As a writer, Rowlette said hearing student work from multiple perspectives can help a writer think outside the box.

“When you're writing and everything's in your head, it may sound right to you until it's read out loud,” Rowlette said. “It's so much different actually hearing it. Our visual and our auditory senses are very different.”

From mind to world

Though the first reading of Memery’s “They Told Us We Were Girls,” a television pilot about sexism and racism in the American punk rock scene, was on a Zoom call, the Elon grad is now pursuing film festivals with the goal of getting the pilot produced. Memery’s undergraduate research continued to write and rewrite drafts of the script. Eventually her peers performed the opening scene in the Center for the Arts and filmed it with the help of Cinelon, a student-run film production company at Elon.

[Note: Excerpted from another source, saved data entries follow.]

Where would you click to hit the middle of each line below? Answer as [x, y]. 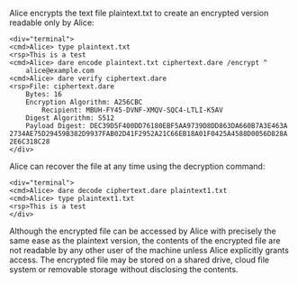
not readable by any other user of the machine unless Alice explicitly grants [149, 250]
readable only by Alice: [52, 23]
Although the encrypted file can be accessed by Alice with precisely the [143, 231]
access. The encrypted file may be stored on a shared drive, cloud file [140, 260]
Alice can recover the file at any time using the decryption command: [137, 166]
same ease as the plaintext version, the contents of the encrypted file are [145, 241]
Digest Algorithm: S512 [70, 118]
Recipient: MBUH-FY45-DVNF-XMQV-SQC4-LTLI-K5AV [132, 110]
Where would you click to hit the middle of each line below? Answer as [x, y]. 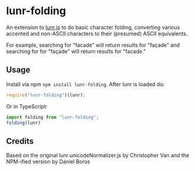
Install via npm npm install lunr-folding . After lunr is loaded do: [85, 84]
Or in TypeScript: [27, 106]
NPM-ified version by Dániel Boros [48, 162]
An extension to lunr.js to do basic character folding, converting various [93, 27]
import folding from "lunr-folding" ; [53, 117]
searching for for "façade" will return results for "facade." [76, 51]
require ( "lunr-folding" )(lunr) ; [46, 95]
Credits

“Just seeing them in their costumes under that hot pink light and with that look in their eye of like, ‘Alright, we're not just reading your words. We are what you created.’ Oh my god, I cried all day in that girl's bathroom in the CFA,” Memery said.

Though the thought of sharing a written work can be scary, Rowlette encouraged student writers to send in their scripts or other types of work, and said anyone interested can join. 

“It's such a safe space to have that personal, vulnerable side of you shown,” Rowlette said. “It's a really beautiful, collaborative experience.”

Proudfit said students who wish to hear contemporary theater read aloud can also attend the Contemporary Play Reading series, in which professional scripts — often from a writer of color or a queer writer — are read and analyzed in a group setting.

“We want them to be reading these plays and knowing that there's really exciting work being done,” Proudfit said, adding that when students read this “exciting” new work, he’s noticed they have often been inspired to write their own.